Photo of the day: The glitz and glamour of Gangnam in Seoul, South Korea.
Culture and Tourism
Seoul is definitely the hotspot for everything beauty and fashion. It is difficult to come here and not do any shopping at all, even for someone who doesn’t particularly enjoy shopping. The population is very young and the trends are very obvious. Their influences are mainly from Hallyu or the Korean cultural wave (whether it’s from k-pop or tv dramas). They even have replicas of earrings with a photo of a star who has worn that same style next to them. Having fair skin is prevalent almost everywhere in Asia, but they take it to the next level here. The majority of people wear a full face of make up here including the Ahjummas working in the kitchen. This where also where impressive plastic surgery facilities can be found. This was very apparent in the Garosugil area where people walked into coffee shops post-op with huge bandages over their faces.
Food is rich in fats and carbs here. They not only love their hot pepper sauce with its sweet and spicy flavour but they also love their cheese, found in everything from Buddae Jjigae to cheese lattes or just straight fried cheese on a stick. Fried food is ubiquitous and well as huge plates of grilled meat. Eating alone is rare here and food items are usually ordered in number of servings, with 2 usually being the minimum. You will not starve as your meal is always served with Banchan or side dishes which can be refilled. Cost of living is definitely higher with fewer cheap food options. Even the street food costs are much higher than in Southeast Asia.

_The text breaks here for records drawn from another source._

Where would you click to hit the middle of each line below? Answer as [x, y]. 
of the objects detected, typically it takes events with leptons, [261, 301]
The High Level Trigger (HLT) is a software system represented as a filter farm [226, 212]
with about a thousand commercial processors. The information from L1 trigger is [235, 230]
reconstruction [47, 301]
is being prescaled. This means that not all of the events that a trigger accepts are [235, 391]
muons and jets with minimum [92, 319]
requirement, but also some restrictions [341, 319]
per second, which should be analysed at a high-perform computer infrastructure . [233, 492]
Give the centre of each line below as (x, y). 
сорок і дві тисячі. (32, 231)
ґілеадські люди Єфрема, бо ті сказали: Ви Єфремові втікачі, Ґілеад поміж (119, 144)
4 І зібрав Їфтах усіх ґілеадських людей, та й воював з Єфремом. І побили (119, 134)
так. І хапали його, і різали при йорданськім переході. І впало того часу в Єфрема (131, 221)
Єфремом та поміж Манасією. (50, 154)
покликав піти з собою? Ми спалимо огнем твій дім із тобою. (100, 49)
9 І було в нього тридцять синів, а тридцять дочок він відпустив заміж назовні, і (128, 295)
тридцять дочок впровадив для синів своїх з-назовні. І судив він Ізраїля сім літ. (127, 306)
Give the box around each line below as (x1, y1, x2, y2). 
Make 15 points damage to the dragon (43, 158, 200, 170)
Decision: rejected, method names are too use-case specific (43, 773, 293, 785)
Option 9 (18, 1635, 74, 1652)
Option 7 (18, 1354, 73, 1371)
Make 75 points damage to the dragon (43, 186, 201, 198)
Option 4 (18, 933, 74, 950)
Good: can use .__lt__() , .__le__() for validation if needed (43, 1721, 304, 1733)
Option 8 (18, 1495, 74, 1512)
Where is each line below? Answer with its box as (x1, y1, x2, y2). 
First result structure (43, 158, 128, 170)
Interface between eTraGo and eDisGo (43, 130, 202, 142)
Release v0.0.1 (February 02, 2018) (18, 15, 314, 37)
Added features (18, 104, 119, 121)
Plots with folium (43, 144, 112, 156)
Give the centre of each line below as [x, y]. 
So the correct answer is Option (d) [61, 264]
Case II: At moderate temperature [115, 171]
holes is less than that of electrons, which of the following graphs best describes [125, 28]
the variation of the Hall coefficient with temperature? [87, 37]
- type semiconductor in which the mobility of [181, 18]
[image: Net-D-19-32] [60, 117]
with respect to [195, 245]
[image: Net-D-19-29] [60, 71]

I’d have to say that this is probably not the best time to be visiting Seoul. It was pretty cold, mostly in the -1 C range while we were here. This really limited our ability to walk around and explore. We had to rely on the subway more than we actually would have needed if the weather was warmer. The street food scene is also limited because of the weather as well, although it was still impressive despite the cold. Snow and rain was not common but just remember to check the forecast and bring an umbrella with you, if necessary, because when it rained, it rained the whole day.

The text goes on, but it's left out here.